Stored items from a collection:
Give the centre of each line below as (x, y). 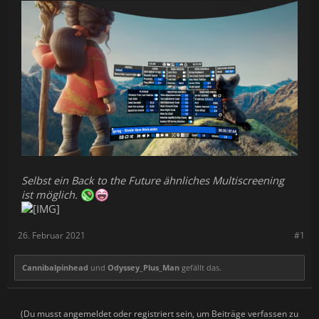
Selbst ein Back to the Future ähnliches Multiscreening (153, 181)
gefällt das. (200, 268)
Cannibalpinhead (55, 268)
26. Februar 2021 (52, 236)
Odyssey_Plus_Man (143, 268)
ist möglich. (51, 195)
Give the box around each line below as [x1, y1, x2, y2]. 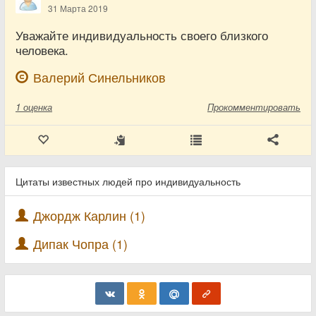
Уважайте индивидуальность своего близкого [16, 27, 268, 44]
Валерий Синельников [33, 68, 166, 86]
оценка [23, 100, 52, 114]
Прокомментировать [207, 100, 300, 114]
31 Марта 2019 [48, 2, 108, 14]
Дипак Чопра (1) [33, 235, 128, 253]
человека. [16, 42, 68, 59]
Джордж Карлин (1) [33, 207, 145, 224]

**PROBLEM DETAILS:** Take the line that holds "ist möglich. (51, 195)" as the start and the last line of the data as the end. Copy only those lines exactly, both ends included, except the pictures.

**RESPONSE TO THE TASK:**
ist möglich. (51, 195)
Give the box around each line below as [x1, y1, x2, y2]. 
Уважайте индивидуальность своего близкого [16, 27, 268, 44]
Валерий Синельников [33, 68, 166, 86]
оценка [23, 100, 52, 114]
Прокомментировать [207, 100, 300, 114]
31 Марта 2019 [48, 2, 108, 14]
Дипак Чопра (1) [33, 235, 128, 253]
человека. [16, 42, 68, 59]
Джордж Карлин (1) [33, 207, 145, 224]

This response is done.